The problem -
Return only the lines from the one containing "DROP TEXT SEARCH PARSER my_parser; (210, 510)" to the end of the material, with each one exactly as it appears.

Source information -
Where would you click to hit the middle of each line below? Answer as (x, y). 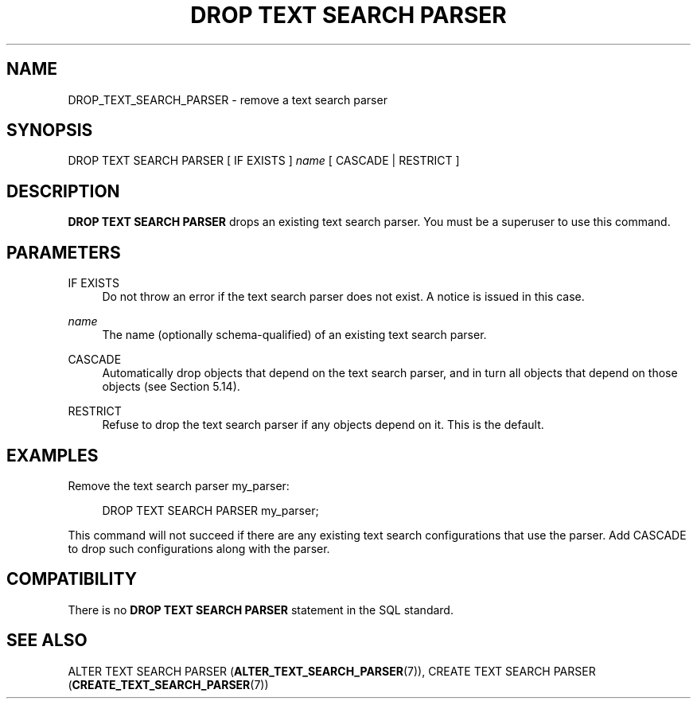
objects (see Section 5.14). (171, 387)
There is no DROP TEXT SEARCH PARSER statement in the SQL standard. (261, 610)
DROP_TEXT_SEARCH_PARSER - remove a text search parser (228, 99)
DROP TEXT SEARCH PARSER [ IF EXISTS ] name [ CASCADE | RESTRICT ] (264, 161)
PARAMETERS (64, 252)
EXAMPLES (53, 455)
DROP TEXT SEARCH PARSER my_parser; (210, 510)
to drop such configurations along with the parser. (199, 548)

Answer to this problem -
DROP TEXT SEARCH PARSER my_parser; (210, 510)
to drop such configurations along with the parser. (199, 548)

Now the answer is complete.